[Work to complete]: How do the lines below between the ones holding "resistor and therefore" and "current flow through", inclusive, read? Give them again exactly, with no other lines.

Input records: Begin

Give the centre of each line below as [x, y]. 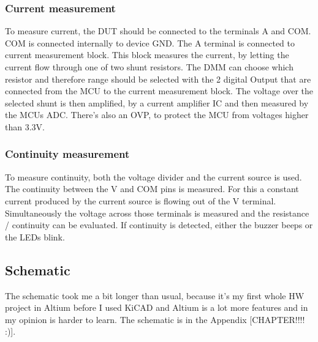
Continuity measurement [67, 154]
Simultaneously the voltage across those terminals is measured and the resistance [157, 213]
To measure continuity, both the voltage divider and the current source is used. [153, 177]
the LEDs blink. [35, 236]
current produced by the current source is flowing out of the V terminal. [141, 200]
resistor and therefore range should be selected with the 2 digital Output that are [158, 79]
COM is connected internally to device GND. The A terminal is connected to [150, 43]
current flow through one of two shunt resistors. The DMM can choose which [149, 67]
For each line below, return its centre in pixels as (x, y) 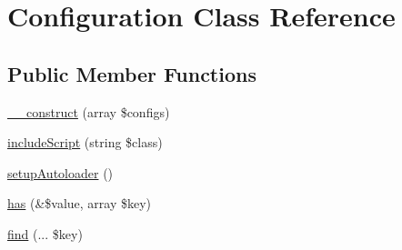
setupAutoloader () (60, 172)
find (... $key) (45, 233)
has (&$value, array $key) (80, 203)
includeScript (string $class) (85, 142)
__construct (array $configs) (89, 111)
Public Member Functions (132, 73)

Input records: End

[Answer to this problem]:
resistor and therefore range should be selected with the 2 digital Output that are [158, 79]
COM is connected internally to device GND. The A terminal is connected to [150, 43]
current flow through one of two shunt resistors. The DMM can choose which [149, 67]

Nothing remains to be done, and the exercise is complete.